APELAÇÃO CÍVEL Nº 901.834-8, DE MARINGÁ - 6ª VARA CÍVEL APELANTE : BANCO SANTANDER (BRASIL) S/A.
APELADO : PAULO JEREMIAS DA SILVA RELATOR : DES. JOATAN MARCOS DE CARVALHO
Apelação Cível. Execução de título executivo extrajudicial. Não localização dos bens do devedor. Prescrição intercorrente. Inocorrência. Recurso provido. Suspensa a execução sem que tenha o credor dado causa, diante da ausência de bens encontrados para garantir a execução, não há que se falar em prescrição intercorrente.
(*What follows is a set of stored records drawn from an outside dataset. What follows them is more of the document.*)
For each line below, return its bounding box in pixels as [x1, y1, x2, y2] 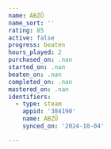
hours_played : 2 [8, 48, 62, 56]
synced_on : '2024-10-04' [22, 122, 105, 130]
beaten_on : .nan [8, 71, 62, 78]
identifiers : [8, 93, 52, 101]
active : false [8, 33, 55, 42]
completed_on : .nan [8, 78, 73, 86]
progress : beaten [8, 41, 66, 49]
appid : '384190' [22, 108, 77, 116]
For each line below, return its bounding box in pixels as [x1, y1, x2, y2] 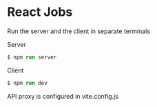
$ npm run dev [7, 79, 48, 86]
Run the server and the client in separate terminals [7, 27, 150, 35]
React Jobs [7, 4, 73, 20]
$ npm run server [7, 53, 57, 61]
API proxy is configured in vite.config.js [7, 92, 119, 100]
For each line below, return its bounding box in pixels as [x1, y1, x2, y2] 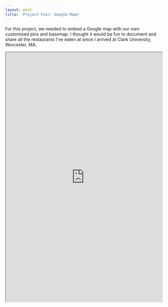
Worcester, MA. [5, 41, 37, 47]
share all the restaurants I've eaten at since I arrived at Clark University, [5, 36, 152, 42]
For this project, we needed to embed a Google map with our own [5, 25, 140, 31]
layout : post [5, 7, 32, 12]
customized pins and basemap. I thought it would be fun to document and [5, 31, 157, 37]
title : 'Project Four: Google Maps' [5, 12, 81, 17]
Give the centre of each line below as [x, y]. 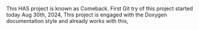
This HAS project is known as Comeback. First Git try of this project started [99, 9]
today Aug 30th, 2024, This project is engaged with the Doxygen [87, 15]
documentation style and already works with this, [67, 21]
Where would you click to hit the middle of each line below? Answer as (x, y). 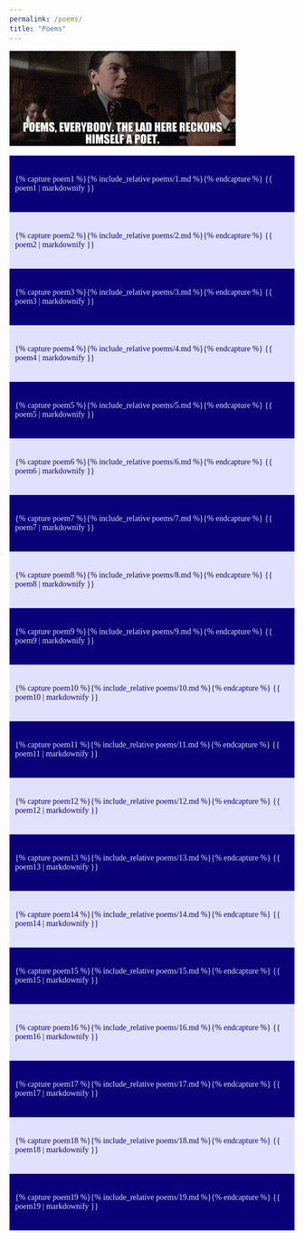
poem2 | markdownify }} (55, 244)
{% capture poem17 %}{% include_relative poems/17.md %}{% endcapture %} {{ (147, 1084)
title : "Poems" (38, 29)
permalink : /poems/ (46, 19)
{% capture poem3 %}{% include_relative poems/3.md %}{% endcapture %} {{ (144, 292)
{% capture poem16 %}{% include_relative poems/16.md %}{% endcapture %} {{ (147, 1027)
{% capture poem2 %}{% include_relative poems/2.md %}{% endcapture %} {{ (144, 235)
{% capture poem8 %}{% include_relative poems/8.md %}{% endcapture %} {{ (144, 575)
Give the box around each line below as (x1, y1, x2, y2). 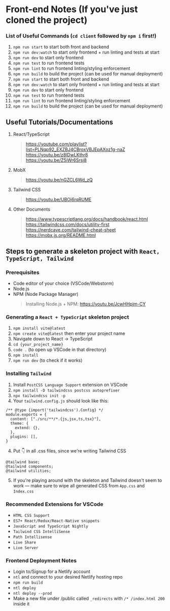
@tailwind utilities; (6, 468, 52, 473)
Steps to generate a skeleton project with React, (6, 247, 160, 255)
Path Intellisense (13, 534, 52, 540)
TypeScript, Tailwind (6, 255, 74, 262)
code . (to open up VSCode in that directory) (13, 347, 107, 353)
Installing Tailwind (6, 370, 52, 377)
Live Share (13, 540, 36, 545)
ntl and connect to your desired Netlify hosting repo (13, 574, 123, 580)
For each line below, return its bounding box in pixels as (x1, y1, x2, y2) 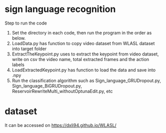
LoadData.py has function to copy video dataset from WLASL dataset (11, 40, 155, 46)
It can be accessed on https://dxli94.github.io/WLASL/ (4, 122, 117, 128)
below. (11, 35, 26, 41)
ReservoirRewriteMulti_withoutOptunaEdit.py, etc (11, 88, 113, 94)
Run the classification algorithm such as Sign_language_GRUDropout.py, (11, 77, 161, 83)
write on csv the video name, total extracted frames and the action (11, 56, 149, 62)
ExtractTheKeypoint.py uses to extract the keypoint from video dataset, (11, 51, 159, 57)
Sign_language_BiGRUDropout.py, (11, 82, 82, 88)
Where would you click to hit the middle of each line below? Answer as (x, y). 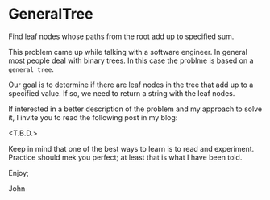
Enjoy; (19, 173)
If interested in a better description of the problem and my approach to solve (135, 109)
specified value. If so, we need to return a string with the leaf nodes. (122, 93)
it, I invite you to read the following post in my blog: (93, 117)
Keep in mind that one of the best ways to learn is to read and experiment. (131, 148)
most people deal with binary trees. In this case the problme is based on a (131, 60)
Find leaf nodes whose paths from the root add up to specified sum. (121, 36)
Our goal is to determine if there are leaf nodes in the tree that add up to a (131, 85)
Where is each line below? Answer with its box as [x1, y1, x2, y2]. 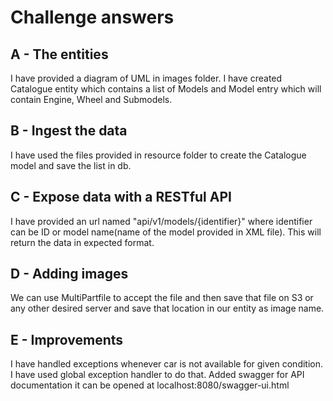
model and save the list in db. [10, 159, 132, 171]
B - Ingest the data [10, 122, 128, 140]
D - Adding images [10, 266, 129, 283]
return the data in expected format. [10, 236, 155, 248]
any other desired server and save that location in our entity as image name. [10, 302, 325, 315]
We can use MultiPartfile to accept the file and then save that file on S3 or [10, 292, 314, 304]
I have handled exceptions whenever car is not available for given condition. [10, 358, 324, 370]
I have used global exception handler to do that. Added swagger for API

VISTOS, relatados e discutidos estes autos de Apelação Cível nº 901.834-8, de Maringá - 6ª Vara Cível, em que é Apelante BANCO SANTANDER (BRASIL) S/A. e Apelado PAULO JEREMIAS DA SILVA.
1. RELATÓRIO:
Trata-se de apelação cível interposta nos autos de Execução de Título Extrajudicial, nº. 603/1991, contra a r. sentença (fls. 221/225) que julgou extinto o processo, nos termos do art. 269, inciso IV, do CPC, diante da consumação da prescrição intercorrente.
Irresignado, BANCO SANTANDER (BRASIL) S/A. interpôs recurso de apelação (fls. 230/239), alegando, em síntese, que a prescrição intercorrente pressupõe a inércia do exeqüente e, além disso, o prazo não flui durante a suspensão do feito em virtude da não localização bens do executado.


Requereu a reforma da sentença a fim de que a execução retome o seu regular trâmite.
Em síntese, é o relatório.
2. FUNDAMENTAÇÃO:
Presentes os pressupostos recursais de admissibilidade intrínsecos e extrínsecos, conheço do recurso.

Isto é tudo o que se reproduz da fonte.